Quarantine days come and go in waves. No two are entirely alike but they come and go all the same, moving in and out in steady movements punctuated by an echoing thunder that seems, right now, to present mocking reminders that the next day will be yet another spoke in the turning wheel. The thunder quickly fades into the background, blends into the horizon of oddities that have become a new normal. Each day leaves a little excess as it ends, the white foam that clings to wet sand on a beach when the water recedes. The excess changes every day: a pile of dishes in the sink from the night before, an unfinished essay that needs to be done, the hair bun that’s been tied up since yesterday’s lunchtime cup of Dunkin Donuts Breakfast Blend, and four unread emails.
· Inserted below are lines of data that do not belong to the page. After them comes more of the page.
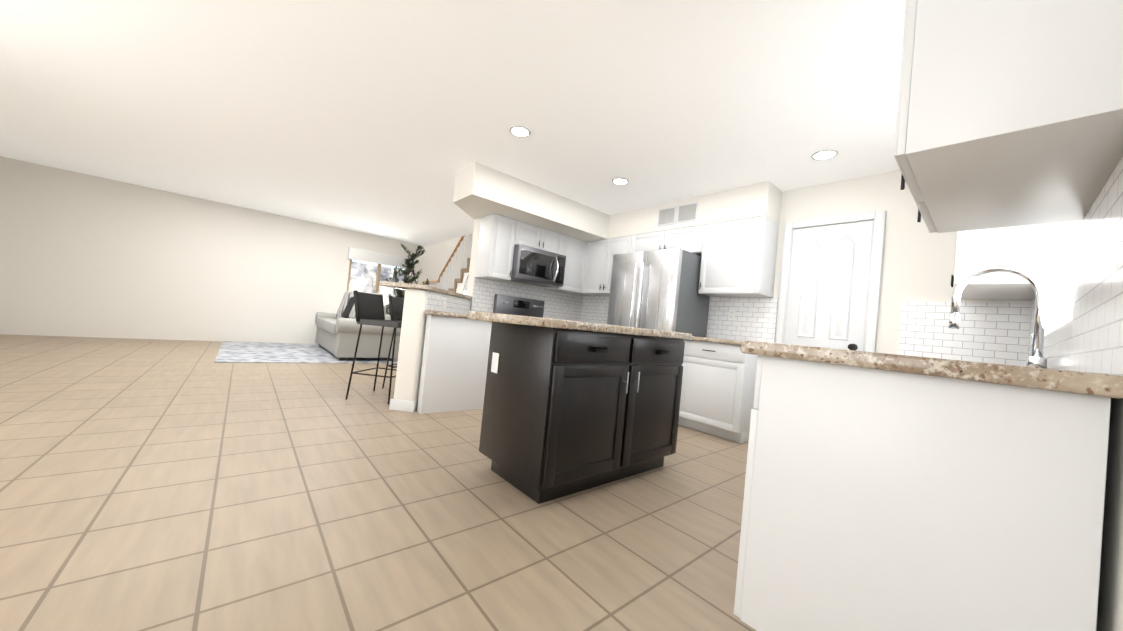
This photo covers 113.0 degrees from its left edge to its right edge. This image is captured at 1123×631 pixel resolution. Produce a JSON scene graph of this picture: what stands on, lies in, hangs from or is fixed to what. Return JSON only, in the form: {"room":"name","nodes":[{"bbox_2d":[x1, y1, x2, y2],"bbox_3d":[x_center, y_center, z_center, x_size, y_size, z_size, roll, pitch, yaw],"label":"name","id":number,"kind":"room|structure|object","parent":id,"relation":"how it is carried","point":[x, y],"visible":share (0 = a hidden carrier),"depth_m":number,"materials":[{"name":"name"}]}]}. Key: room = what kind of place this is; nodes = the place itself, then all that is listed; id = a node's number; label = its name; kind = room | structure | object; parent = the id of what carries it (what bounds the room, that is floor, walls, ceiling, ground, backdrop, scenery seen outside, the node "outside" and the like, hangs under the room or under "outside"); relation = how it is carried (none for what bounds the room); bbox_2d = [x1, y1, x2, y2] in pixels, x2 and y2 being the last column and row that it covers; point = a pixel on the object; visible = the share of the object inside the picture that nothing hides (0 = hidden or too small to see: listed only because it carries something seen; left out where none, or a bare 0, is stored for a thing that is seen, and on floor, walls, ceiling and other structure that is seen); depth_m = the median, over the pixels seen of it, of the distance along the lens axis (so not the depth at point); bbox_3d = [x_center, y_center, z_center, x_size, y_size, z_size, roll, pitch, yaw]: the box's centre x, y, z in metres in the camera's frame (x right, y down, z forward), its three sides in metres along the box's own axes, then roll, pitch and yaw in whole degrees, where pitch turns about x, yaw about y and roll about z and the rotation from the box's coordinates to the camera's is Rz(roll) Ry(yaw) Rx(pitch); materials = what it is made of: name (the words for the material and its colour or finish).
{"room":"kitchen","nodes":[
{"label":"kitchen","id":0,"kind":"room"},
{"bbox_2d":[0,334,755,630],"bbox_3d":[-2.438,0.804,3.756,7.450,0.100,9.410,7,-2,-41],"label":"floor","id":1,"kind":"structure","parent":0,"point":[164,485],"depth_m":1.61,"materials":[{"name":"tile"}]},
{"bbox_2d":[214,341,397,363],"bbox_3d":[-4.292,0.624,6.368,2.320,0.011,2.620,7,-2,-41],"label":"rug","id":2,"kind":"object","parent":1,"relation":"on","point":[244,352],"visible":0.64,"depth_m":5.84,"materials":[{"name":"white fabric"}]},
{"bbox_2d":[315,291,400,360],"bbox_3d":[-3.734,0.116,6.747,0.965,1.127,2.350,7,-2,-41],"label":"sofa","id":3,"kind":"object","parent":2,"relation":"on","point":[337,333],"visible":0.69,"depth_m":5.97,"materials":[{"name":"grey fabric"}]},
{"bbox_2d":[345,290,401,404],"bbox_3d":[-1.772,0.301,3.718,0.474,1.032,0.467,6,-1,4],"label":"bar stool","id":4,"kind":"object","parent":1,"relation":"on","point":[369,308],"visible":0.81,"depth_m":3.57,"materials":[{"name":"black metal"}]},
{"bbox_2d":[382,296,403,388],"bbox_3d":[-1.726,0.319,4.335,0.474,1.032,0.467,6,-1,4],"label":"bar stool","id":5,"kind":"object","parent":1,"relation":"on","point":[396,304],"visible":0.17,"depth_m":4.17,"materials":[{"name":"black metal"}]},
{"bbox_2d":[380,244,428,314],"bbox_3d":[-3.478,-0.449,8.122,1.034,2.382,0.813,7,-2,-41],"label":"plant","id":6,"kind":"object","parent":1,"relation":"on","point":[406,272],"visible":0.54,"depth_m":8.10,"materials":[{"name":"green plant"}]},
{"bbox_2d":[422,233,472,293],"bbox_3d":[-1.446,-0.885,7.464,1.030,3.622,4.606,7,-2,-41],"label":"stairs","id":7,"kind":"structure","parent":1,"relation":"on","point":[458,285],"depth_m":7.46,"materials":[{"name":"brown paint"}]},
{"bbox_2d":[417,315,491,413],"bbox_3d":[-1.078,0.455,3.971,1.100,0.870,0.935,7,-2,-41],"label":"base cabinet","id":8,"kind":"object","parent":1,"relation":"on","point":[456,349],"depth_m":3.43,"materials":[{"name":"white wood"}]},
{"bbox_2d":[425,310,467,317],"bbox_3d":[-1.011,0.004,3.978,1.180,0.039,0.990,7,-2,-41],"label":"countertop","id":9,"kind":"structure","parent":8,"relation":"on","point":[441,313],"depth_m":3.31,"materials":[{"name":"stone"}]},
{"bbox_2d":[493,294,544,317],"bbox_3d":[-0.377,0.360,4.694,0.760,1.170,0.751,7,-2,-41],"label":"range","id":10,"kind":"object","parent":1,"relation":"on","point":[510,305],"visible":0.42,"depth_m":4.90,"materials":[{"name":"black metal"}]},
{"bbox_2d":[479,323,691,503],"bbox_3d":[0.183,0.537,2.356,1.167,0.880,0.644,7,-2,-41],"label":"kitchen island","id":11,"kind":"object","parent":1,"relation":"on","point":[570,407],"depth_m":2.01,"materials":[{"name":"brown wood"}]},
{"bbox_2d":[467,311,691,338],"bbox_3d":[0.116,0.065,2.345,1.456,0.042,0.750,7,-2,-41],"label":"island countertop","id":12,"kind":"structure","parent":11,"relation":"on","point":[520,321],"depth_m":1.82,"materials":[{"name":"beige stone"}]},
{"bbox_2d":[607,248,709,336],"bbox_3d":[1.048,0.213,4.244,0.762,1.780,0.880,7,-2,-41],"label":"refrigerator","id":13,"kind":"object","parent":1,"relation":"on","point":[656,289],"visible":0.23,"depth_m":3.96,"materials":[{"name":"grey metal"}]},
{"bbox_2d":[678,339,762,442],"bbox_3d":[1.599,0.712,3.704,0.601,0.870,0.650,7,-2,-41],"label":"base cabinet","id":14,"kind":"object","parent":1,"relation":"on","point":[718,389],"depth_m":3.44,"materials":[{"name":"white wood"}]},
{"bbox_2d":[692,336,741,344],"bbox_3d":[1.627,0.257,3.699,0.630,0.039,0.675,7,-2,-41],"label":"countertop","id":15,"kind":"structure","parent":14,"relation":"on","point":[724,341],"depth_m":3.44,"materials":[{"name":"stone"}]},
{"bbox_2d":[734,356,1110,630],"bbox_3d":[0.901,0.583,1.019,0.446,0.870,0.601,7,-2,-41],"label":"base cabinet","id":16,"kind":"object","parent":1,"relation":"on","point":[878,500],"visible":0.98,"depth_m":0.82,"materials":[{"name":"white wood"}]},
{"bbox_2d":[741,340,1122,398],"bbox_3d":[1.812,0.233,1.790,2.840,0.039,0.640,7,-2,-41],"label":"countertop","id":17,"kind":"structure","parent":16,"relation":"on","point":[1102,385],"depth_m":0.77,"materials":[{"name":"stone"}]},
{"bbox_2d":[948,265,1047,368],"bbox_3d":[1.917,0.000,1.638,0.133,0.435,0.283,7,-2,-41],"label":"faucet","id":18,"kind":"object","parent":17,"relation":"on","point":[1036,359],"visible":1,"depth_m":1.53,"materials":[{"name":"silver metal"}]},
{"bbox_2d":[394,289,470,408],"bbox_3d":[-1.310,0.324,4.005,0.200,1.088,1.400,6,-1,4],"label":"wall","id":19,"kind":"structure","parent":0,"point":[410,352],"depth_m":3.31,"materials":[{"name":"white paint"}]},
{"bbox_2d":[389,398,416,411],"bbox_3d":[-1.448,0.799,3.533,0.426,0.095,0.581,7,-2,-41],"label":"baseboard","id":20,"kind":"structure","parent":19,"relation":"attached to","point":[403,405],"depth_m":3.29,"materials":[{"name":"white wood"}]},
{"bbox_2d":[442,297,445,307],"bbox_3d":[-1.174,-0.127,3.728,0.007,0.105,0.072,6,-1,4],"label":"electrical outlet","id":21,"kind":"object","parent":19,"relation":"attached to","point":[444,303],"visible":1,"depth_m":3.71,"materials":[{"name":"white plastic"}]},
{"bbox_2d":[0,0,905,245],"bbox_3d":[-2.281,-1.834,3.727,7.180,0.300,9.410,7,-2,-41],"label":"ceiling","id":22,"kind":"structure","parent":0,"point":[390,119],"depth_m":2.67,"materials":[{"name":"white paint"}]},
{"bbox_2d":[509,126,530,137],"bbox_3d":[-0.339,-1.504,3.044,0.178,0.006,0.178,7,-2,-41],"label":"recessed light","id":23,"kind":"object","parent":22,"relation":"in","point":[520,131],"visible":1,"depth_m":3.04,"materials":[{"name":"white"}]},
{"bbox_2d":[453,162,781,241],"bbox_3d":[0.374,-1.249,4.058,2.340,0.328,2.889,7,-2,-41],"label":"soffit beam","id":24,"kind":"structure","parent":22,"relation":"attached to","point":[480,190],"depth_m":4.12,"materials":[{"name":"white paint"}]},
{"bbox_2d":[657,206,676,226],"bbox_3d":[1.226,-1.154,4.332,0.009,0.210,0.240,7,-2,-41],"label":"air vent grille","id":25,"kind":"object","parent":24,"relation":"attached to","point":[666,216],"depth_m":4.32,"materials":[{"name":"white metal"}]},
{"bbox_2d":[675,201,698,223],"bbox_3d":[1.398,-1.142,4.131,0.009,0.210,0.250,7,-2,-41],"label":"air vent grille","id":26,"kind":"object","parent":24,"relation":"attached to","point":[687,212],"depth_m":4.12,"materials":[{"name":"white metal"}]},
{"bbox_2d":[612,178,628,184],"bbox_3d":[0.611,-1.392,3.864,0.178,0.006,0.178,7,-2,-41],"label":"recessed light","id":27,"kind":"object","parent":22,"relation":"in","point":[620,181],"visible":1,"depth_m":3.86,"materials":[{"name":"white"}]},
{"bbox_2d":[811,150,837,159],"bbox_3d":[2.082,-1.269,2.942,0.178,0.006,0.178,7,-2,-41],"label":"recessed light","id":28,"kind":"object","parent":22,"relation":"in","point":[824,155],"visible":1,"depth_m":2.94,"materials":[{"name":"white"}]},
{"bbox_2d":[0,156,1122,630],"bbox_3d":[-2.174,-1.882,3.816,7.450,5.300,9.410,7,-2,-41],"label":"wall","id":29,"kind":"structure","parent":0,"point":[86,256],"depth_m":5.66,"materials":[{"name":"white paint"}]},
{"bbox_2d":[347,247,410,304],"bbox_3d":[-4.120,-0.350,8.276,1.306,2.069,0.195,7,-2,-41],"label":"window","id":30,"kind":"structure","parent":29,"relation":"in","point":[380,259],"depth_m":8.19,"materials":[{"name":"beige"}]},
{"bbox_2d":[379,281,472,299],"bbox_3d":[-1.350,-0.248,4.011,0.450,0.041,1.431,6,-1,4],"label":"bar","id":31,"kind":"object","parent":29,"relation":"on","point":[401,286],"visible":0.67,"depth_m":3.32,"materials":[{"name":"stone"}]},
{"bbox_2d":[425,277,512,313],"bbox_3d":[-1.138,-0.260,3.937,0.864,0.458,0.821,7,-2,-41],"label":"backsplash","id":32,"kind":"structure","parent":29,"relation":"attached to","point":[484,290],"depth_m":4.58,"materials":[{"name":"tile"}]},
{"bbox_2d":[475,214,518,280],"bbox_3d":[-0.804,-0.816,4.550,0.320,0.740,0.331,7,-2,-41],"label":"upper cabinet","id":33,"kind":"object","parent":29,"relation":"attached to","point":[498,234],"depth_m":4.43,"materials":[{"name":"white wood"}]},
{"bbox_2d":[515,221,562,254],"bbox_3d":[-0.375,-0.990,4.906,0.760,0.295,0.331,7,-2,-41],"label":"upper cabinet","id":34,"kind":"object","parent":29,"relation":"attached to","point":[533,236],"depth_m":4.77,"materials":[{"name":"white wood"}]},
{"bbox_2d":[510,244,565,286],"bbox_3d":[-0.355,-0.630,4.834,0.756,0.410,0.483,7,-2,-41],"label":"microwave","id":35,"kind":"object","parent":34,"relation":"attached to","point":[536,266],"visible":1,"depth_m":4.67,"materials":[{"name":"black metal"}]},
{"bbox_2d":[513,284,580,321],"bbox_3d":[-0.401,-0.160,5.145,1.880,0.458,0.013,7,-2,-41],"label":"backsplash","id":36,"kind":"structure","parent":29,"relation":"attached to","point":[556,304],"depth_m":5.40,"materials":[{"name":"tile"}]},
{"bbox_2d":[569,304,572,311],"bbox_3d":[0.141,-0.117,5.604,0.072,0.118,0.007,7,-2,-41],"label":"electrical outlet","id":37,"kind":"object","parent":36,"relation":"attached to","point":[570,307],"visible":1,"depth_m":5.60,"materials":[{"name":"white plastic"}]},
{"bbox_2d":[544,235,586,293],"bbox_3d":[0.080,-0.713,5.287,0.470,0.740,0.369,7,-2,-41],"label":"upper cabinet","id":38,"kind":"object","parent":29,"relation":"attached to","point":[575,250],"depth_m":5.18,"materials":[{"name":"white wood"}]},
{"bbox_2d":[579,294,594,295],"bbox_3d":[0.352,-0.681,5.521,0.365,0.740,0.369,7,-2,-41],"label":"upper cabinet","id":39,"kind":"object","parent":29,"relation":"attached to","point":[579,294],"depth_m":5.53,"materials":[{"name":"white wood"}]},
{"bbox_2d":[583,236,630,295],"bbox_3d":[0.702,-0.656,5.111,0.365,0.740,0.827,7,-2,-41],"label":"upper cabinet","id":40,"kind":"object","parent":29,"relation":"attached to","point":[597,273],"depth_m":5.08,"materials":[{"name":"white wood"}]},
{"bbox_2d":[631,225,702,255],"bbox_3d":[1.320,-0.834,4.445,0.331,0.295,0.970,7,-2,-41],"label":"upper cabinet","id":41,"kind":"object","parent":29,"relation":"attached to","point":[690,239],"depth_m":4.26,"materials":[{"name":"white wood"}]},
{"bbox_2d":[581,296,777,342],"bbox_3d":[1.210,-0.012,4.710,0.009,0.458,2.779,7,-2,-41],"label":"backsplash","id":42,"kind":"structure","parent":29,"relation":"attached to","point":[755,318],"depth_m":3.95,"materials":[{"name":"tile"}]},
{"bbox_2d":[599,305,603,312],"bbox_3d":[0.584,-0.097,5.436,0.007,0.118,0.072,7,-2,-41],"label":"electrical outlet","id":43,"kind":"object","parent":42,"relation":"attached to","point":[601,308],"visible":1,"depth_m":5.43,"materials":[{"name":"white plastic"}]},
{"bbox_2d":[728,309,735,319],"bbox_3d":[1.824,-0.008,3.986,0.007,0.118,0.072,7,-2,-41],"label":"electrical outlet","id":44,"kind":"object","parent":42,"relation":"attached to","point":[731,314],"visible":1,"depth_m":3.98,"materials":[{"name":"white plastic"}]},
{"bbox_2d":[698,216,778,297],"bbox_3d":[1.815,-0.575,3.837,0.331,0.740,0.620,7,-2,-41],"label":"upper cabinet","id":45,"kind":"object","parent":29,"relation":"attached to","point":[738,258],"depth_m":3.68,"materials":[{"name":"white wood"}]},
{"bbox_2d":[784,221,872,350],"bbox_3d":[2.325,0.186,3.332,0.084,2.018,0.600,7,-2,-41],"label":"pantry door","id":46,"kind":"structure","parent":29,"relation":"in","point":[828,286],"depth_m":3.33,"materials":[{"name":"white wood"}]},
{"bbox_2d":[775,210,885,351],"bbox_3d":[2.348,0.157,3.350,0.033,2.105,0.754,7,-2,-41],"label":"door frame","id":47,"kind":"structure","parent":29,"relation":"attached to","point":[876,259],"depth_m":3.13,"materials":[{"name":"white wood"}]},
{"bbox_2d":[898,301,1024,365],"bbox_3d":[2.906,0.120,2.726,0.009,0.439,0.631,7,-2,-41],"label":"backsplash","id":48,"kind":"structure","parent":29,"relation":"attached to","point":[988,332],"depth_m":2.69,"materials":[{"name":"tile"}]},
{"bbox_2d":[951,228,1047,299],"bbox_3d":[2.783,-0.513,2.361,0.780,0.740,0.331,7,-2,-41],"label":"window","id":49,"kind":"structure","parent":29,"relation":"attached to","point":[1024,250],"depth_m":2.12,"materials":[{"name":"white glass"}]},
{"bbox_2d":[917,196,1096,235],"bbox_3d":[1.340,-0.683,1.115,0.448,0.740,0.331,7,-2,-41],"label":"upper cabinet","id":50,"kind":"object","parent":29,"relation":"attached to","point":[1034,217],"depth_m":1.16,"materials":[{"name":"white wood"}]},
{"bbox_2d":[894,0,1122,215],"bbox_3d":[1.090,-0.712,0.899,0.448,0.740,0.331,7,-2,-41],"label":"upper cabinet","id":51,"kind":"object","parent":29,"relation":"attached to","point":[1008,146],"depth_m":0.78,"materials":[{"name":"white wood"}]},
{"bbox_2d":[1021,156,1122,375],"bbox_3d":[2.057,0.011,1.559,2.829,0.439,0.009,7,-2,-41],"label":"backsplash","id":52,"kind":"structure","parent":29,"relation":"attached to","point":[1088,338],"depth_m":0.87,"materials":[{"name":"tile"}]},
{"label":"outside","id":53,"kind":"structure","parent":0,"visible":0},
{"bbox_3d":[-6.636,0.547,9.772,14.600,0.100,5.199,7,-2,-41],"label":"ground","id":54,"kind":"structure","parent":53,"visible":0},
{"bbox_2d":[349,261,403,314],"bbox_3d":[-4.873,-0.318,9.844,10.000,1.970,0.200,7,-2,-41],"label":"fence","id":55,"kind":"object","parent":54,"relation":"on","point":[366,275],"depth_m":9.60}
]}
One would think that time alone would allow for unimpeded time to accomplish things. Gwyneth Paltrow offered up the invaluable, unsolicited advice to her seven million Instagram followers that time in social isolation provides a great opportunity to write a book or learn a language, instrument, and online coding. Such a helpful thing to suggest from the comforts of a $10 million mansion in Los Angeles, isn’t it? Praise be the multimillionaires for their advice. Afterall, what is time if not an allowance to accomplish something? But I digress.

An abundance of unimpeded time might exist in quarantine but the motivation to take hold of that time and use it for something, constructive or otherwise, does not. Time that moves in such a way, punctuated by the ticking of a clock and nothing else, doesn’t allow for it. There’re no markers, no milestones, no meaning. The challenge must be wrestling with the meaninglessness of a construct that no longer provides an infrastructure for a day in a life . Does the life itself no longer exist or is it the time which doesn’t exist? I suppose it doesn't matter. We’re not free from time. Rather, we’re floating along, broken sticks on a stream that continues to move without our consent.

The sky is still here, though. Has anyone noticed it’s stayed the same in quarantine? But the idleness that might exist when one is ill and unable to leave their bed doesn’t exist here. There is always something that should be done or could be done. The time is there to stare at the sky, or the ceiling, and find patterns in the clouds or popcorn texture speckled along the drywall (I have found several in the last few hours- two llamas, a storm cloud, and a string of Christmas lights) but there isn’t time to enjoy it guilt-free. Time isn’t necessarily my own simply because I have an abundance of it. Maybe that’s the only difference between time in and out of isolation. Time outside of isolation, the time kept by alarms and clocks and appointments and obligations, cannot be ignored. That kind of time is a schedule which must be kept.

But time in isolation isn’t bound by the same pressures—that’s where the struggle lies. The pressure everyday life puts on someone is misappropriated as motivation. It’s the driving force which keeps us moving forward through the world, through our day, through time itself. Is this what happens to me without the motivating presence of constant, obvious pressure? Do I turn into a voided space?

Maybe a mind is no different than a body: one in motion stays in motion. Maybe to get through quarantine days, one must become like a bodysurfer; loose and open to the inertia of the waves but never drowning below the surface.

Works Cited

Woolf, Virginia. “On Being Ill.” Ashfield, MA: Paris Press, 2002. 3-28. Print.